Content starts

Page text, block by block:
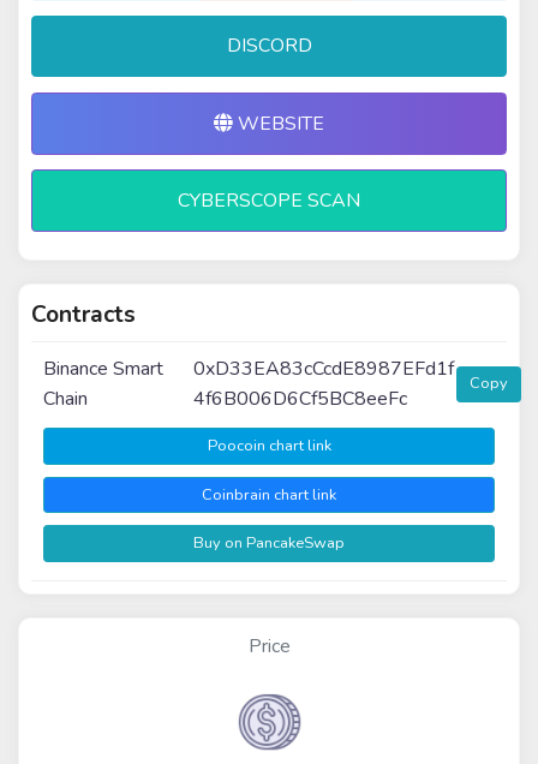
DISCORD
WEBSITE
CYBERSCOPE SCAN
Contracts
Binance Smart
Chain
0xD33EA83cCcdE8987EFd1f
4f6B006D6Cf5BC8eeFc
Copy
Poocoin chart link
Coinbrain chart link
Buy on PancakeSwap
Price
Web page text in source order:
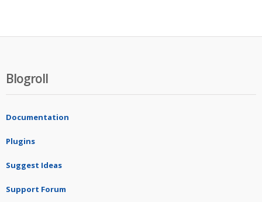
Blogroll
Documentation
Plugins
Suggest Ideas
Support Forum
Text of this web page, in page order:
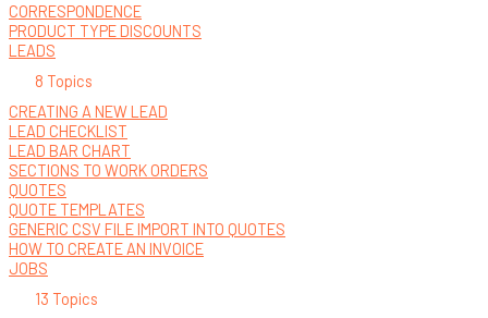
CORRESPONDENCE
PRODUCT TYPE DISCOUNTS
LEADS
8 Topics
CREATING A NEW LEAD
LEAD CHECKLIST
LEAD BAR CHART
SECTIONS TO WORK ORDERS
QUOTES
QUOTE TEMPLATES
GENERIC CSV FILE IMPORT INTO QUOTES
HOW TO CREATE AN INVOICE
JOBS
13 Topics
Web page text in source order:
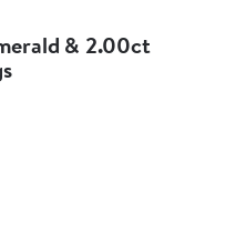
& 2.00ct
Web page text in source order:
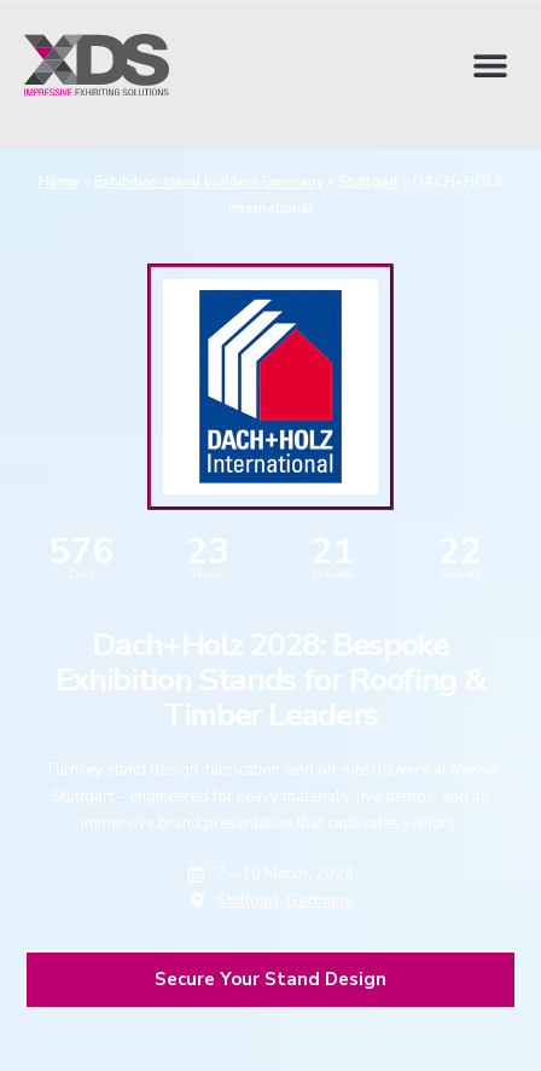
Home » Exhibition stand builders Germany» Stuttgart » DACH+HOLZ
International
576
Days 23 21
Minutes 21
Dach+Holz 2028: Bespoke
Exhibition Stands for Roofing &
Timber Leaders
Turnkey stand design, fabrication, and on-site delivery at Messe
Stuttgart – engineered for heavy materials, live demos, and an
immersive brand presentation that captivates visitors.
7 – 10 March, 2028
Stuttgart, Germany
Secure Your Stand Design
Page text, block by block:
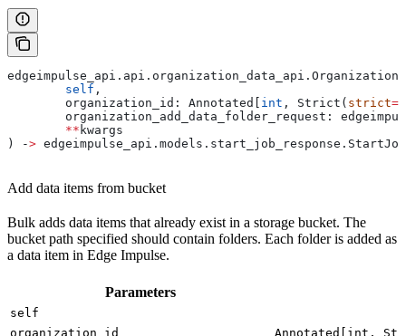
	self
,
	organization_id: Annotated[
int , Strict( strict=
organization_add_data_folder_request:
	**
kwargs
) ‑>
Add data items from bucket
Bulk adds data items that already exist in a storage bucket. The
bucket path specified should contain folders. Each folder is added as
a data item in Edge Impulse.
Parameters
self
organization_id
Annotated[int,
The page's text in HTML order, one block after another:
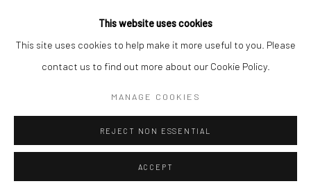
This website uses cookies
This site uses cookies to help make it more useful to you. Please
contact us to find out more about our Cookie Policy.
MANAGE COOKIES
REJECT NON ESSENTIAL
ACCEPT
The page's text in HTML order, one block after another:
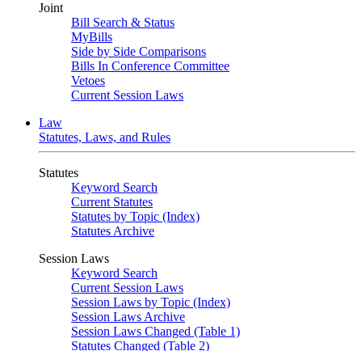
Joint
Bill Search & Status
MyBills
Side by Side Comparisons
Bills In Conference Committee
Vetoes
Current Session Laws
Law
Statutes, Laws, and Rules
Statutes
Keyword Search
Current Statutes
Statutes by Topic (Index)
Statutes Archive
Session Laws
Keyword Search
Current Session Laws
Session Laws by Topic (Index)
Session Laws Archive
Session Laws Changed (Table 1)
Statutes Changed (Table 2)
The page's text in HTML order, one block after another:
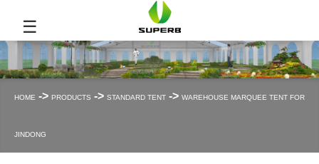
☰
HOME -> PRODUCTS -> STANDARD TENT -> WAREHOUSE MARQUEE TENT FOR
JINDONG
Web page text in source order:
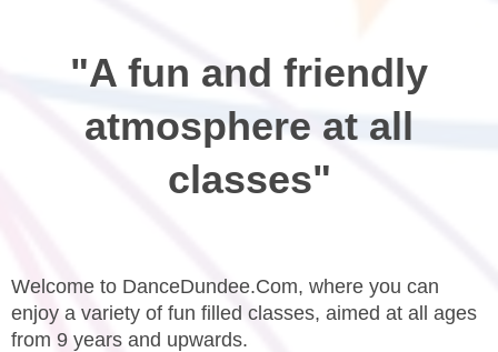
"A fun and friendly
atmosphere at all
classes"
Welcome to DanceDundee.Com, where you can
enjoy a variety of fun filled classes, aimed at all ages
from 9 years and upwards.
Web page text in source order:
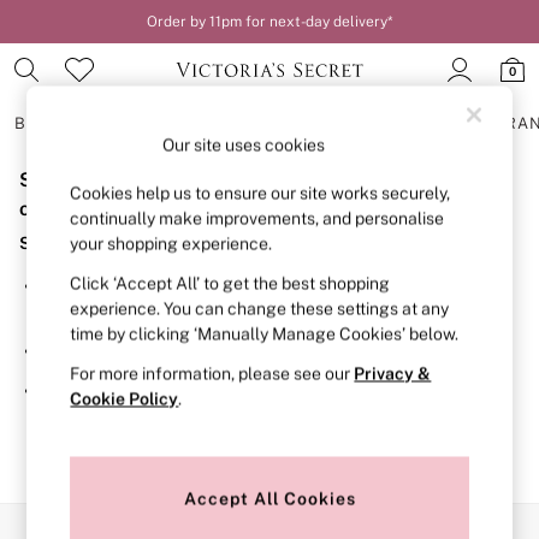
Order by 11pm for next-day delivery*
0
BRAS
BRAS
New In
2 Bras for £50
Bestsellers
Bridal Shop
Matching Sets
Bra Fit Guide
Gift Cards
Balcony
Bralettes
Demi
Post Surgery
Sorry, the category you requested might have moved
or no longer exists.
Suggestions:
Search for the item or category you are looking for in the
search bar above.
Browse the categories above in the menu.
If you know the type of product you are looking for, try
searching for it above.
Our site uses cookies
Cookies help us to ensure our site works securely,
continually make improvements, and personalise
your shopping experience.
Click ‘Accept All’ to get the best shopping
experience. You can change these settings at any
time by clicking ‘Manually Manage Cookies’ below.
For more information, please see our Privacy &
Cookie Policy.
Accept All Cookies
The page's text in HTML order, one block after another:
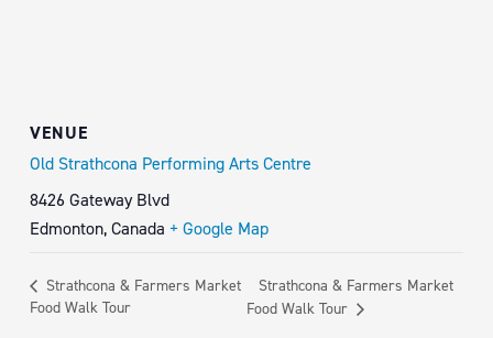
VENUE
Old Strathcona Performing Arts Centre
8426 Gateway Blvd
Edmonton,Canada + Google Map
Strathcona & Farmers Market
Food Walk Tour
Strathcona & Farmers Market
Food Walk Tour

Content ends

# Task details
Look above for the line with "International" and the line with "Bulk adds data", then copy exactly the lines from the first through the second, both kept, with no pictures.

# Exercise answer
International
576
Days 23 21
Minutes 21
Dach+Holz 2028: Bespoke
Exhibition Stands for Roofing &
Timber Leaders
Turnkey stand design, fabrication, and on-site delivery at Messe
Stuttgart – engineered for heavy materials, live demos, and an
immersive brand presentation that captivates visitors.
7 – 10 March, 2028
Stuttgart, Germany
Secure Your Stand Design
Page text, block by block:
	self
,
	organization_id: Annotated[
int , Strict( strict=
organization_add_data_folder_request:
	**
kwargs
) ‑>
Add data items from bucket
Bulk adds data items that already exist in a storage bucket. The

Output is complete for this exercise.